Thank you especially @ you, Patrick for not keeping quiet, even at the very real risk of a ginormous shit storm and going ahead explaining in greater detail your intention as well as the content of the important text.
Again- Thank you very much! (sais my own heart & soul!)
June 11, 2018 at 5:30 pm #86165anphillips1922Participant
I was just telling these hard truths yesterday. She is 8 and we both have ADHD. Her catch phrase is “it’s not me, it’s my adhd”. Well, mommy has adhd too so you gonna have to find another reason. After calming down, she hugged me tight and said she needed help. I told her that I know how hard it can be but that she has to take responsibility for her behavior and that I would help her along with her doctor, therapist And teachers.
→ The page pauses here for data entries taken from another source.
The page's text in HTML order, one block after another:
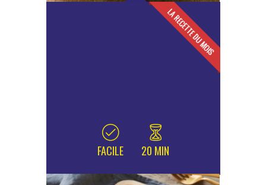
FACILE 20 MIN
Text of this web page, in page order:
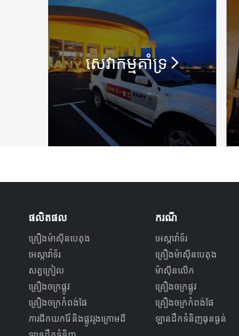
សេវាកម្មគាំទ្រ
ផលិតផល
គ្រឿងម៉ាស៊ីនបេតុង
អេស្កាវ៉ាទ័រ
សត្វក្រៀល
គ្រឿងចក្រផ្លូវ
គ្រឿងចក្រកំពង់ផែ
ការជីកយករ៉ែ និងផ្លូវរូងក្រោមដី
ករណី
អេស្កាវ៉ាទ័រ
គ្រឿងម៉ាស៊ីនបេតុង
ម៉ាស៊ីនលើក
គ្រឿងចក្រផ្លូវ
គ្រឿងចក្រកំពង់ផែ
ឡានដឹកទំនិញធុនធ្ងន់
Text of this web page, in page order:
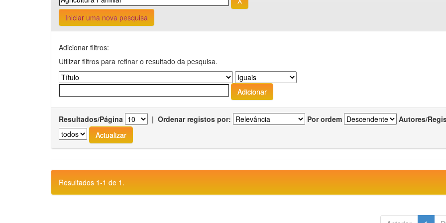
Iniciar uma nova pesquisa
Adicionar filtros:
Utilizar filtros para refinar o resultado da pesquisa.
Resultados/Página | Ordenar registos por: Por ordem Autores/
Resultados 1-1 de 1.
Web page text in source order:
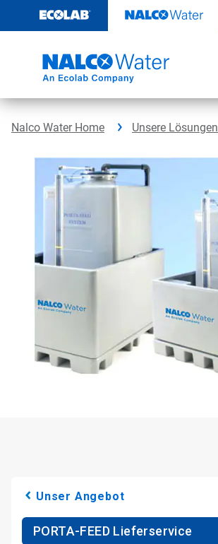
Inhalt
Nalco Water Home Unsere Lösungen
Unser Angebot
PORTA-FEED Lieferservice
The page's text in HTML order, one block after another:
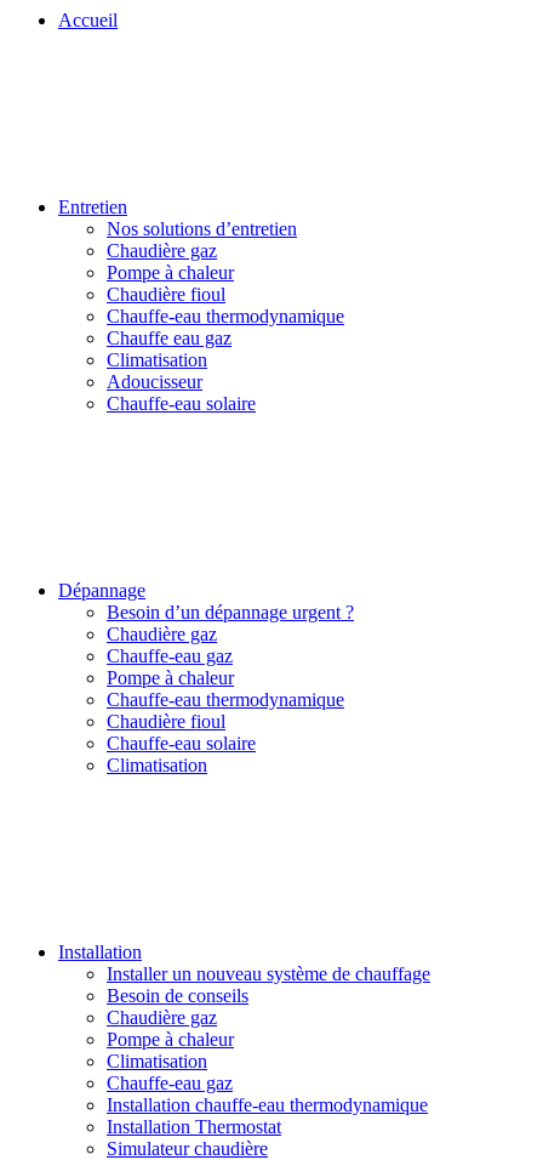
Accueil
Entretien
Nos solutions d’entretien
Chaudière gaz
Pompe à chaleur
Chaudière fioul
Chauffe-eau thermodynamique
Chauffe eau gaz
Climatisation
Adoucisseur
Chauffe-eau solaire
Dépannage
Besoin d’un dépannage urgent ?
Chaudière gaz
Chauffe-eau gaz
Pompe à chaleur
Chauffe-eau thermodynamique
Chaudière fioul
Chauffe-eau solaire
Climatisation
Installation
Installer un nouveau système de chauffage
Besoin de conseils
Chaudière gaz
Pompe à chaleur
Climatisation
Chauffe-eau gaz
Installation chauffe-eau thermodynamique
Installation Thermostat
Simulateur chaudière
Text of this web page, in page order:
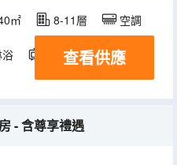
㎡ 8-11層 空調
電視機 冰箱
查看供應
- 含尊享禮遇
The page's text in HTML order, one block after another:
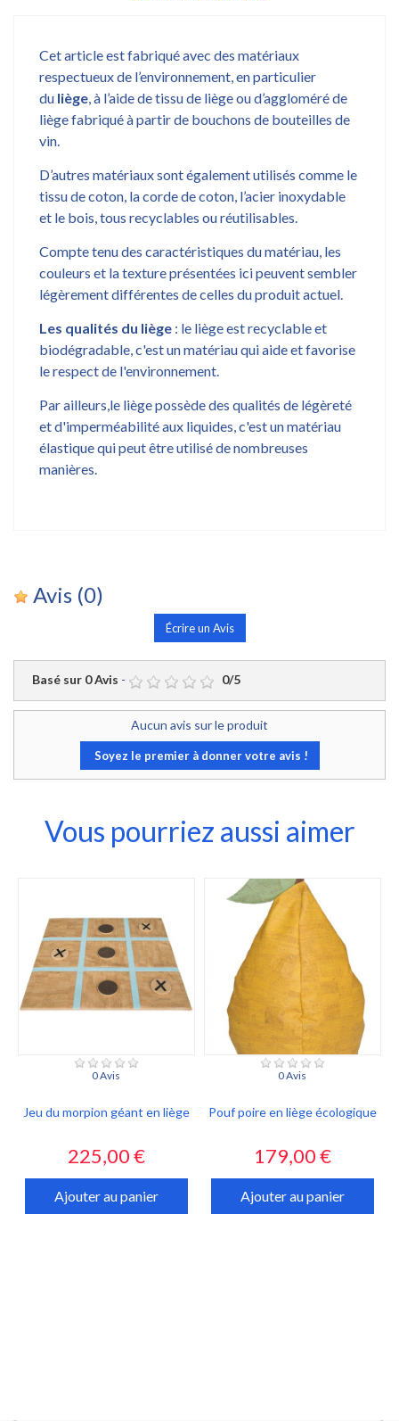
Cet article est fabriqué avec des matériaux
respectueux de l’environnement, en particulier
du liège, à l’aide de tissu de liège ou d’aggloméré de
liège fabriqué à partir de bouchons de bouteilles de
vin.
D’autres matériaux sont également utilisés comme le
tissu de coton, la corde de coton, l’acier inoxydable
et le bois, tous recyclables ou réutilisables.
Compte tenu des caractéristiques du matériau, les
couleurs et la texture présentées ici peuvent sembler
légèrement différentes de celles du produit actuel.
Les qualités du liège : le liège est recyclable et
biodégradable, c'est un matériau qui aide et favorise
le respect de l'environnement.
Par ailleurs,le liège possède des qualités de légèreté
et d'imperméabilité aux liquides, c'est un matériau
élastique qui peut être utilisé de nombreuses
manières.
Avis (0)
Écrire un Avis
Basé sur 0Avis - 0/5
Aucun avis sur le produit
Soyez le premier à donner votre avis !
Vous pourriez aussi aimer
0 Avis
Jeu du morpion géant en liège
Prix
225,00 €
Ajouter au panier
0 Avis
Pouf poire en liège écologique
Prix
179,00 €
Ajouter au panier

June 12, 2018 at 12:23 pm #86286JBoomParticipant
I’m going to disagree, to some degree. You are under no obligation to read any of the content that is annoying or frustrating you on this site, or any other source. Your emotional reaction is yours and yours alone, no one here is obligated to cater to them. So own them instead of projecting them as judgement onto an entire community.
There are different kinds and different levels of ADHD. It’s great that yours was easy to conquer. You should appriciate that rather than allowing it to entitle you to judge others. One of the biggest issue we deal with, especially as kids, is ignorant, judgmental people telling us to just stop being lazy. If you know anything about this condition, you know it has nothing to do with laziness, or irresponsibility, etc.
It is hard, it does require more from us than we naturally are inclined to give, it does require help from others, it often requires medical treatment. I can write 1000 pages on why, but the whys are already out there for you to learn once you open your mind and get over your irrational emotional reaction which causes unhealthy judgement of others.
Part of how we deal with it, is to get with others that have the same experience and complain about how hard it is. That is healthy.
And yes, I do agree we are responsible for our actions, just like everyone. But taking responsibility looks very different for us than your judgement imply.
January 28, 2019 at 12:10 am #107665AJParticipant
Sorry to be blunt, but you (author) sound exactly like the myopic, judgemental and hubristic AAs I have listened to and ultimately interjected in their berating of another struggling bottle junkie many times in my 12 years of sobriety/recovery. The type who have convinced themselves that their sobriety was their choice and no one else was responsible for t dir use and subsequent decision to stop. To such people I simply say, good for you, but just because you could (supposedly) do that, doesnt mean anyone else can. And just as addictions clinical dx requires “the inability to chose to quit on ones own.” And yes, AAs are drug addicted junkies no different than heroine addicts etc. ETOH IS A DRUG. The clinical dx for add/hd includes the inability to perform certain mental tasks as effectively as a neurotypical person. AND that some of the symptoms will never be completely minimized. And while it may true that each person participates in a particular dance, many of the most destructive absolutely have a perpetrator and a victim; dual victimization is total bs. I an also a survivor if emotional abuse. Abuse is NOT about mutual understanding, rather power and control. And yes the control is real, the victims are not weak or making excuses. They are traumatized. Some for the very symptoms known of by their abusers. NEVER FORGET THAT YOUR LOVED ONES ENTRUST YOU WITH KNOWING THEIR GREATEST FEARS AND VULNERABILITIES. USING THE KNOWLEDGE AGAINST THEM AS A FORM OF DEROGATION IS TREASONOUS TO LOVING THEM; THE MOST EGREGIOUS ABUSE OF TRUST VISITED UPON INTIMATE RELATIONSHIPS.